# Anybody know anything about American School of Barcelona ?



## rodap (Feb 13, 2013)

Anybody has any info about American School of Barcelona ? Thank you .


----------



## elisa31bcn (Jan 23, 2013)

I have 2 very good friends who have sent their children there. Seems like a good school, and they are all quite satisfied. One just got accepted into an Ivy League college in the States after being there for 6 years. I'm sure their web can give you all the particulars.


----------



## rodap (Feb 13, 2013)

elisa31bcn said:


> I have 2 very good friends who have sent their children there. Seems like a good school, and they are all quite satisfied. One just got accepted into an Ivy League college in the States after being there for 6 years. I'm sure their web can give you all the particulars.

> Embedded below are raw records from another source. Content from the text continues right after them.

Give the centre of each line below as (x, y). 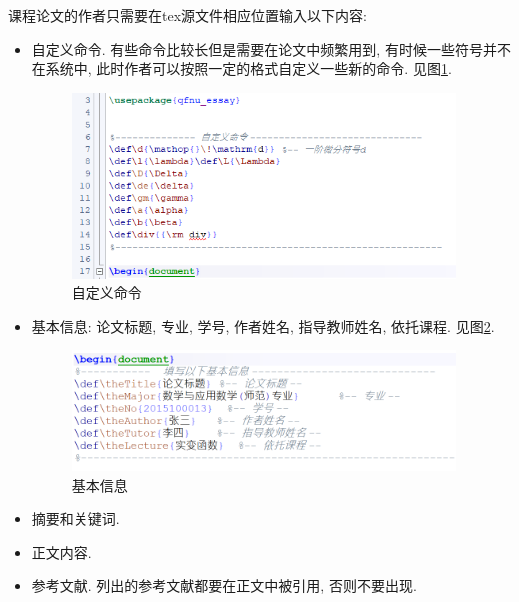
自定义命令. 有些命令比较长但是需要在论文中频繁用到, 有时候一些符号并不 (271, 48)
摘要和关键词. (75, 518)
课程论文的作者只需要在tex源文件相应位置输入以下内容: (187, 15)
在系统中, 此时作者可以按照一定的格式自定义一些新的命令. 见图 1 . (241, 68)
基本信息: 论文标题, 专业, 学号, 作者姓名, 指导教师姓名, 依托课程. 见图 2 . (263, 325)
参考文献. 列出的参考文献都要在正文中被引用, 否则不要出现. (224, 585)
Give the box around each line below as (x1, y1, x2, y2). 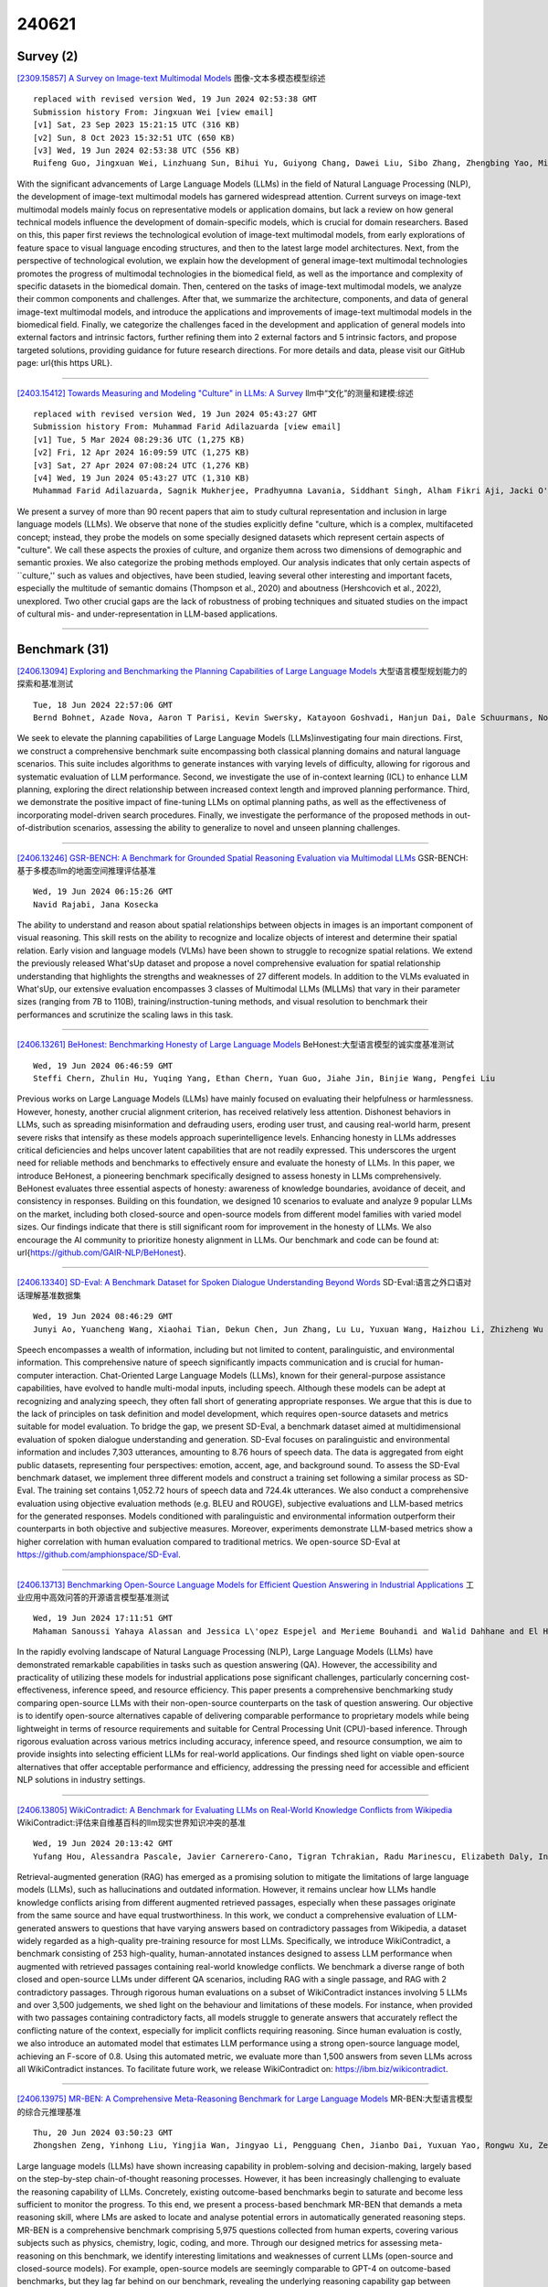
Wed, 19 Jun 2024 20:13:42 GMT (33, 1839, 174, 1849)
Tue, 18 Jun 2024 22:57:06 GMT (33, 700, 174, 710)
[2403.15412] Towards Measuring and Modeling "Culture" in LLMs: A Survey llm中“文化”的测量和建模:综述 (16, 387, 415, 398)
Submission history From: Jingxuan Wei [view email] (33, 106, 274, 117)
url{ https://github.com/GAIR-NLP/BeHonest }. (16, 1247, 187, 1258)
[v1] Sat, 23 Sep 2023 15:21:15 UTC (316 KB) (33, 120, 241, 130)
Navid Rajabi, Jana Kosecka (33, 899, 159, 909)
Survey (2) (16, 48, 79, 64)
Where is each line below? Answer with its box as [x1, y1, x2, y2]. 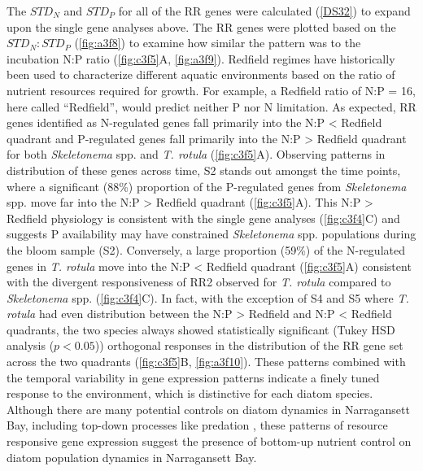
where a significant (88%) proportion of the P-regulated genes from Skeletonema [7, 177, 407, 194]
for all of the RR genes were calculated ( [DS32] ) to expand [118, 2, 411, 19]
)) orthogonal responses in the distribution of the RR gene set [94, 337, 403, 354]
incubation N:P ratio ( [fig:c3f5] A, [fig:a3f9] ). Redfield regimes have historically [7, 50, 395, 67]
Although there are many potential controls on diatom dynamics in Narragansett [7, 400, 410, 417]
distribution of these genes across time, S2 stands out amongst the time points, [7, 161, 401, 178]
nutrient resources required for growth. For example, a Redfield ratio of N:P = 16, [7, 81, 416, 98]
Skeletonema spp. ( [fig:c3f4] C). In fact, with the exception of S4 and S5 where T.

Thanks so much for the info ! It's good to hear they like it . We may move there and have no idea about school situation and what is best . 

Can you tell me anything about education there , what should I know , the good and bad ? 

Thanks again


----------



## elisa31bcn (Jan 23, 2013)

I really don't have any insider information about the school. But what is a issue in schools is the problem with "Catalan first" in the public schools. For that reason, most expats seek an alternative. They still get Spanish and Catalan instruction, but it's more like a prep school in the States. There is also the Benjamin Franklin School here which has a similar reputation.


----------



## rodap (Feb 13, 2013)

elisa31bcn said:


> I really don't have any insider information about the school. But what is a issue in schools is the problem with "Catalan first" in the public schools. For that reason, most expats seek an alternative. They still get Spanish and Catalan instruction, but it's more like a prep school in the States. There is also the Benjamin Franklin School here which has a similar reputation.


Thanks  . 

Benjamin Franklin is more expensive  . 

It is hard to find friends for kids , there are a lot of things to do for kids in Barcelona ? My son is 8  . 

Sorry for all the questions !


----------